Sinitta singles chronology
| "Feels Like the First Time" (1986) | "Toy Boy" (1987) | "GTO" (1987) |

= Toy Boy (song) =

"Toy Boy" is a song by British singer Sinitta. Written and produced by Stock Aitken Waterman, it was released on 25 July 1987 and became the fourth single in her self-titled debut album, which came out on 26 December of the same year. It became a hit in the UK and in other European countries where it reached the top ten.

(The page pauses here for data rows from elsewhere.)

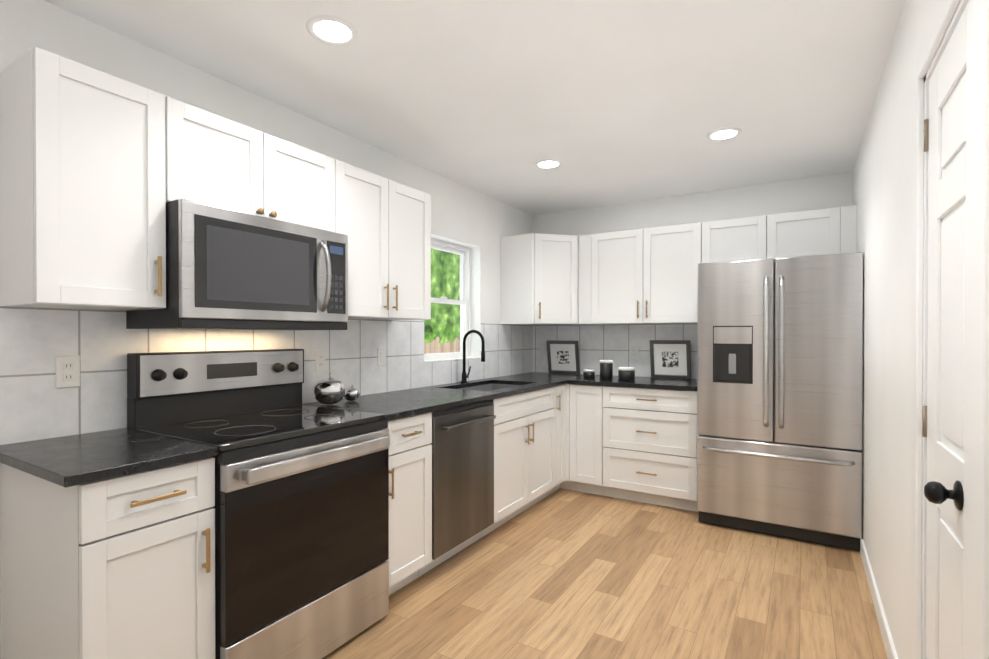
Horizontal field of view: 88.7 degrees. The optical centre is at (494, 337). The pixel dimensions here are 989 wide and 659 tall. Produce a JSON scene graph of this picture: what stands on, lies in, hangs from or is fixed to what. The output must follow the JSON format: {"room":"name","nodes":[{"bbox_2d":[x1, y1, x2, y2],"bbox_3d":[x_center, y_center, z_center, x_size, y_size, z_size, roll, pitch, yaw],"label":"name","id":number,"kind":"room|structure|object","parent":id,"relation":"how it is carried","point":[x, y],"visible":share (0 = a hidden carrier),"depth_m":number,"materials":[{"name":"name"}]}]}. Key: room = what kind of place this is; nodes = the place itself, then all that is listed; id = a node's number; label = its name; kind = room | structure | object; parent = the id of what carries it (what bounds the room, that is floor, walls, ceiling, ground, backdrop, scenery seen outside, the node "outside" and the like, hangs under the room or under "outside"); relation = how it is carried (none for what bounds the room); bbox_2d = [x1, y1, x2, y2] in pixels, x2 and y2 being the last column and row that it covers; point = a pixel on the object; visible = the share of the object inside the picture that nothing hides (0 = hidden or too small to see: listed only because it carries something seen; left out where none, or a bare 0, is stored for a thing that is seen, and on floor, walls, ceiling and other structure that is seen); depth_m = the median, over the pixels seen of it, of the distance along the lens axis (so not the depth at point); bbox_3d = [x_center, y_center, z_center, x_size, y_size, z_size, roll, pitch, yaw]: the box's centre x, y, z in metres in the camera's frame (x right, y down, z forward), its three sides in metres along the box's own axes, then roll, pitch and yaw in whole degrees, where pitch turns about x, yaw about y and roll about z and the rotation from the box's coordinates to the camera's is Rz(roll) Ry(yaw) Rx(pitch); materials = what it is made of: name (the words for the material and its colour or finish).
{"room":"kitchen","nodes":[
{"label":"kitchen","id":0,"kind":"room"},
{"bbox_2d":[0,0,531,658],"bbox_3d":[-1.124,0.041,2.690,0.200,2.440,5.400,0,0,31],"label":"wall","id":1,"kind":"structure","parent":0,"point":[478,222],"depth_m":2.52,"materials":[{"name":"paint"}]},
{"bbox_2d":[0,47,165,310],"bbox_3d":[-1.387,-0.484,1.723,0.352,0.760,0.361,0,0,31],"label":"wall cabinet","id":2,"kind":"object","parent":1,"relation":"attached to","point":[82,190],"visible":1,"depth_m":1.61,"materials":[{"name":"white wood"}]},
{"bbox_2d":[126,199,347,329],"bbox_3d":[-1.043,-0.261,2.173,0.470,0.450,0.756,0,0,31],"label":"over-the-range microwave","id":3,"kind":"object","parent":1,"relation":"attached to","point":[227,269],"visible":0.98,"depth_m":1.96,"materials":[{"name":"silver metal"}]},
{"bbox_2d":[165,96,334,231],"bbox_3d":[-1.093,-0.678,2.201,0.354,0.376,0.760,0,0,31],"label":"wall cabinet","id":4,"kind":"object","parent":1,"relation":"attached to","point":[212,159],"visible":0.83,"depth_m":2.06,"materials":[{"name":"white wood"}]},
{"bbox_2d":[0,306,532,444],"bbox_3d":[-0.787,0.116,3.041,0.008,0.463,4.450,0,0,31],"label":"tile backsplash","id":5,"kind":"structure","parent":1,"relation":"attached to","point":[36,404],"depth_m":1.97,"materials":[{"name":"white tile"}]},
{"bbox_2d":[55,355,79,387],"bbox_3d":[-1.527,0.121,1.812,0.008,0.114,0.070,0,0,31],"label":"electrical outlet","id":6,"kind":"object","parent":5,"relation":"attached to","point":[67,369],"visible":1,"depth_m":1.81,"materials":[{"name":"white plastic"}]},
{"bbox_2d":[315,350,325,371],"bbox_3d":[-0.949,0.125,2.759,0.008,0.114,0.070,0,0,31],"label":"electrical outlet","id":7,"kind":"object","parent":5,"relation":"attached to","point":[320,360],"visible":1,"depth_m":2.75,"materials":[{"name":"white plastic"}]},
{"bbox_2d":[378,347,385,365],"bbox_3d":[-0.704,0.118,3.160,0.009,0.114,0.070,0,0,31],"label":"light switch","id":8,"kind":"object","parent":5,"relation":"attached to","point":[381,356],"visible":1,"depth_m":3.16,"materials":[{"name":"white plastic"}]},
{"bbox_2d":[335,159,430,319],"bbox_3d":[-0.703,-0.490,2.843,0.352,0.760,0.735,0,0,31],"label":"wall cabinet","id":9,"kind":"object","parent":1,"relation":"attached to","point":[383,223],"visible":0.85,"depth_m":2.73,"materials":[{"name":"white wood"}]},
{"bbox_2d":[424,238,480,362],"bbox_3d":[-0.378,-0.283,3.879,0.181,0.912,0.726,0,0,31],"label":"window","id":10,"kind":"structure","parent":1,"relation":"in","point":[464,301],"depth_m":4.10,"materials":[{"name":"white"}]},
{"bbox_2d":[43,0,904,215],"bbox_3d":[-0.002,-1.225,1.997,2.930,0.100,5.640,0,0,31],"label":"ceiling","id":11,"kind":"structure","parent":0,"point":[608,102],"depth_m":2.30,"materials":[{"name":"paint"}]},
{"bbox_2d":[306,15,357,45],"bbox_3d":[-0.620,-1.171,1.935,0.192,0.005,0.192,0,0,31],"label":"recessed light","id":12,"kind":"object","parent":11,"relation":"in","point":[332,30],"visible":1,"depth_m":1.93,"materials":[{"name":"white plastic"}]},
{"bbox_2d":[534,159,562,168],"bbox_3d":[0.367,-1.180,3.442,0.192,0.005,0.192,0,0,31],"label":"recessed light","id":13,"kind":"object","parent":11,"relation":"in","point":[548,164],"visible":1,"depth_m":3.44,"materials":[{"name":"white plastic"}]},
{"bbox_2d":[706,127,741,140],"bbox_3d":[1.329,-1.177,2.930,0.192,0.005,0.192,0,0,31],"label":"recessed light","id":14,"kind":"object","parent":11,"relation":"in","point":[724,134],"visible":1,"depth_m":2.93,"materials":[{"name":"white plastic"}]},
{"bbox_2d":[322,488,886,658],"bbox_3d":[-0.002,1.315,2.011,2.930,0.100,5.640,0,0,31],"label":"floor","id":15,"kind":"structure","parent":0,"point":[560,573],"depth_m":2.48,"materials":[{"name":"brown wood"}]},
{"bbox_2d":[0,457,214,658],"bbox_3d":[-1.252,0.826,1.648,0.647,0.882,0.361,0,0,31],"label":"base cabinet","id":16,"kind":"object","parent":15,"relation":"on","point":[121,567],"visible":1,"depth_m":1.49,"materials":[{"name":"white wood"}]},
{"bbox_2d":[0,428,217,487],"bbox_3d":[-1.268,0.368,1.631,0.636,0.030,0.400,0,0,31],"label":"countertop","id":17,"kind":"structure","parent":16,"relation":"on","point":[72,460],"depth_m":1.54,"materials":[{"name":"black stone"}]},
{"bbox_2d":[127,349,389,658],"bbox_3d":[-0.930,0.662,2.109,0.714,1.205,0.760,0,0,31],"label":"range","id":18,"kind":"object","parent":15,"relation":"on","point":[301,506],"visible":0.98,"depth_m":1.96,"materials":[{"name":"black"}]},
{"bbox_2d":[387,412,431,595],"bbox_3d":[-0.666,0.820,2.609,0.647,0.882,0.362,0,0,31],"label":"base cabinet","id":19,"kind":"object","parent":15,"relation":"on","point":[410,501],"visible":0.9,"depth_m":2.48,"materials":[{"name":"white wood"}]},
{"bbox_2d":[418,399,495,576],"bbox_3d":[-0.390,0.819,3.008,0.645,0.880,0.597,0,0,31],"label":"dishwasher","id":20,"kind":"object","parent":15,"relation":"on","point":[462,443],"visible":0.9,"depth_m":2.82,"materials":[{"name":"silver metal"}]},
{"bbox_2d":[481,387,554,537],"bbox_3d":[-0.019,0.814,3.667,0.647,0.882,0.904,0,0,31],"label":"base cabinet","id":21,"kind":"object","parent":15,"relation":"on","point":[524,451],"visible":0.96,"depth_m":3.46,"materials":[{"name":"white wood"}]},
{"bbox_2d":[302,372,582,420],"bbox_3d":[-0.059,0.455,3.608,0.639,0.226,2.702,0,0,31],"label":"countertop","id":22,"kind":"structure","parent":21,"relation":"on","point":[399,404],"depth_m":3.03,"materials":[{"name":"black stone"}]},
{"bbox_2d":[313,373,345,403],"bbox_3d":[-0.858,0.263,2.628,0.164,0.162,0.164,0,0,31],"label":"apple","id":23,"kind":"object","parent":22,"relation":"on","point":[331,390],"visible":1,"depth_m":2.57,"materials":[{"name":"silver metal"}]},
{"bbox_2d":[344,385,359,400],"bbox_3d":[-0.783,0.300,2.770,0.088,0.088,0.088,0,0,31],"label":"apple","id":24,"kind":"object","parent":22,"relation":"on","point":[352,393],"visible":0.9,"depth_m":2.74,"materials":[{"name":"silver metal"}]},
{"bbox_2d":[460,330,484,382],"bbox_3d":[-0.153,0.140,3.792,0.214,0.402,0.089,0,0,31],"label":"faucet","id":25,"kind":"object","parent":22,"relation":"on","point":[465,375],"visible":1,"depth_m":3.80,"materials":[{"name":"black metal"}]},
{"bbox_2d":[546,341,579,374],"bbox_3d":[0.632,0.180,4.664,0.310,0.308,0.065,0,0,31],"label":"picture frame","id":26,"kind":"object","parent":22,"relation":"on","point":[563,357],"visible":1,"depth_m":4.66,"materials":[{"name":"grey metal"}]},
{"bbox_2d":[544,384,573,497],"bbox_3d":[0.433,0.810,4.408,0.647,0.882,0.828,0,0,31],"label":"base cabinet","id":27,"kind":"object","parent":15,"relation":"on","point":[562,437],"visible":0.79,"depth_m":4.04,"materials":[{"name":"white wood"}]},
{"bbox_2d":[570,384,605,495],"bbox_3d":[0.879,0.811,4.259,0.273,0.882,0.617,0,0,31],"label":"base cabinet","id":28,"kind":"object","parent":15,"relation":"on","point":[586,438],"visible":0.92,"depth_m":4.01,"materials":[{"name":"white wood"}]},
{"bbox_2d":[603,386,698,511],"bbox_3d":[1.294,0.812,3.988,0.713,0.882,0.647,0,0,31],"label":"base cabinet","id":29,"kind":"object","parent":15,"relation":"on","point":[650,435],"visible":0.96,"depth_m":3.74,"materials":[{"name":"white wood"}]},
{"bbox_2d":[568,375,696,390],"bbox_3d":[1.181,0.354,4.048,0.976,0.030,0.658,0,0,31],"label":"countertop","id":30,"kind":"structure","parent":29,"relation":"on","point":[639,382],"depth_m":3.89,"materials":[{"name":"black stone"}]},
{"bbox_2d":[583,369,594,377],"bbox_3d":[0.795,0.301,4.250,0.100,0.072,0.100,0,0,31],"label":"canister","id":31,"kind":"object","parent":30,"relation":"on","point":[588,373],"visible":1,"depth_m":4.21,"materials":[{"name":"black ceramic"}]},
{"bbox_2d":[600,360,612,379],"bbox_3d":[0.908,0.260,4.109,0.108,0.157,0.108,0,0,31],"label":"canister","id":32,"kind":"object","parent":30,"relation":"on","point":[606,369],"visible":1,"depth_m":4.06,"materials":[{"name":"black ceramic"}]},
{"bbox_2d":[618,367,634,380],"bbox_3d":[1.056,0.288,4.043,0.132,0.102,0.132,0,0,31],"label":"medium canister","id":33,"kind":"object","parent":30,"relation":"on","point":[626,373],"visible":1,"depth_m":3.99,"materials":[{"name":"black ceramic"}]},
{"bbox_2d":[650,340,690,378],"bbox_3d":[1.447,0.178,4.165,0.320,0.318,0.067,0,0,31],"label":"picture frame","id":34,"kind":"object","parent":30,"relation":"on","point":[670,359],"visible":1,"depth_m":4.16,"materials":[{"name":"grey metal"}]},
{"bbox_2d":[697,252,862,550],"bbox_3d":[1.928,0.379,3.458,0.900,1.755,0.859,0,0,31],"label":"fridge","id":35,"kind":"object","parent":15,"relation":"on","point":[780,398],"visible":1,"depth_m":3.11,"materials":[{"name":"grey metal"}]},
{"bbox_2d":[532,172,852,235],"bbox_3d":[1.492,0.032,4.326,2.800,2.440,0.120,0,0,31],"label":"wall","id":36,"kind":"structure","parent":0,"point":[813,193],"depth_m":4.10,"materials":[{"name":"paint"}]},
{"bbox_2d":[501,233,588,324],"bbox_3d":[0.470,-0.500,4.518,0.608,0.760,0.608,0,0,31],"label":"wall cabinet","id":37,"kind":"object","parent":36,"relation":"attached to","point":[539,279],"visible":1,"depth_m":4.31,"materials":[{"name":"white wood"}]},
{"bbox_2d":[533,323,697,378],"bbox_3d":[1.072,0.108,4.507,1.636,0.463,0.008,0,0,31],"label":"tile backsplash","id":38,"kind":"structure","parent":36,"relation":"attached to","point":[598,343],"depth_m":4.50,"materials":[{"name":"white tile"}]},
{"bbox_2d":[539,343,545,354],"bbox_3d":[0.464,0.108,4.868,0.070,0.114,0.009,0,0,31],"label":"light switch","id":39,"kind":"object","parent":38,"relation":"attached to","point":[542,348],"visible":1,"depth_m":4.87,"materials":[{"name":"white plastic"}]},
{"bbox_2d":[630,346,637,358],"bbox_3d":[1.215,0.126,4.409,0.070,0.114,0.008,0,0,31],"label":"electrical outlet","id":40,"kind":"object","parent":38,"relation":"attached to","point":[633,352],"visible":1,"depth_m":4.41,"materials":[{"name":"white plastic"}]},
{"bbox_2d":[579,222,701,324],"bbox_3d":[1.220,-0.498,4.210,0.984,0.760,0.352,0,0,31],"label":"wall cabinet","id":41,"kind":"object","parent":36,"relation":"attached to","point":[644,276],"visible":0.96,"depth_m":4.07,"materials":[{"name":"white wood"}]},
{"bbox_2d":[702,205,856,262],"bbox_3d":[2.058,-0.698,3.714,0.957,0.355,0.322,0,0,31],"label":"wall cabinet","id":42,"kind":"object","parent":36,"relation":"attached to","point":[816,232],"visible":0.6,"depth_m":3.56,"materials":[{"name":"white wood"}]},
{"bbox_2d":[853,0,937,658],"bbox_3d":[1.197,0.049,1.272,0.120,2.440,5.400,0,0,31],"label":"wall","id":43,"kind":"structure","parent":0,"point":[882,186],"depth_m":2.04,"materials":[{"name":"paint"}]},
{"bbox_2d":[860,539,897,658],"bbox_3d":[0.932,1.223,0.972,0.013,0.095,4.600,0,0,31],"label":"baseboard","id":44,"kind":"structure","parent":43,"relation":"attached to","point":[890,650],"depth_m":2.26,"materials":[{"name":"white wood"}]},
{"bbox_2d":[922,0,972,658],"bbox_3d":[1.099,0.265,1.245,0.099,1.993,0.513,0,0,31],"label":"door leaf","id":45,"kind":"structure","parent":43,"relation":"in","point":[946,421],"depth_m":1.23,"materials":[{"name":"white wood"}]},
{"bbox_2d":[910,0,988,658],"bbox_3d":[1.149,0.215,1.209,0.136,2.108,0.732,0,0,31],"label":"door frame","id":46,"kind":"structure","parent":43,"relation":"attached to","point":[945,18],"depth_m":1.00,"materials":[{"name":"white wood"}]},
{"label":"outside","id":47,"kind":"structure","parent":0,"visible":0},
{"bbox_2d":[423,248,459,353],"bbox_3d":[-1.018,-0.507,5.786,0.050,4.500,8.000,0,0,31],"label":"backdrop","id":48,"kind":"structure","parent":47,"point":[447,283],"depth_m":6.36,"materials":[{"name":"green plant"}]}
]}

==Background and writing==
"Toy Boy" was Sinitta's first collaboration with producers Stock Aitken Waterman. In his book, Simon Cowell claims to have come up with the song idea for "Toy Boy", coining the phrase "toy boy" which described older women dating considerably younger guys. However, this is contradicted by writer/producer Mike Stock in his book The Hit Factory: The Stock Aitken Waterman Story as he claims that his inspiration came from the fact that Sinitta herself at the time was dating a younger man. It was inspired by a tabloid newspaper article about the singer's love life, and Sinitta wrote the rap.

==Critical reception==
Max Bell from Number One complimented the song's "clever wordplay". Maggi Farran of British magazine Music Week described "Toy Boy" a "great dance track that only a corpse could ignore" which she attributed to PWL team's work, while noting Sinitta's great look and voice. When reviewing the parent album, Nancy Culp from Record Mirror considered that songs like "Toy Boy" "can hardly taken seriously, and certainly have no pretensions whatsoever to being state of the art. They're plain and simple, and just good fun". When reviewing the Sinitta! album, Richard Lowe of Smash Hits called "Toy Boy", along with "GTO", "splendidly trashy classics". Retrospectively, in a 2015 review of the parent album, the Pop Rescue website called "Toy Boy" an "exceptionally catchy, bouncy and fun" song.

==Chart performance==
"Toy Boy" entered the UK chart at number 41 on 25 July 1987, reached number four for consecutive three weeks in August 1987, staying on the charts for 14 weeks, six of them in the top ten, and was certified silver by the British Phonographic Industry. It was thus Sinitta's second most successful single in terms of peak position and number of weeks on the charts, after "So Macho". The song was the 27th best-selling single of 1987 in the UK, selling more than some number ones from that year. In Ireland, it missed the top ten by one place and charted for six weeks there. In Continental Europe, "Top Boy" peaked within the top-five in four nations, attaining number three in Luxembourg, Switzerland and Greece, and number four in Finland. In Germany and Denmark, it peaked at number nine and spent 13 weeks on the German chart, was a top-15 hit in both Sweden and the Flanders region of Belgium, and a top-25 hit in the Netherlands and Spain. On the overall Eurochart Hot 100 compiled by the Music & Media magazine, it started at number 91 on 8 August 1987, climbed until number nine in its ninth week, and remained on the chart for 15 weeks. It was not much aired on radios and appeared for only four weeks on the European Airplay Top 50, with a peak at number 43. Outside Europe, "Toy Boy" was well-received on the US dance charts, peaking at number 19, reached number 13 in New Zealand where it charted for 11 weeks, but barely made the top 50 in Australia.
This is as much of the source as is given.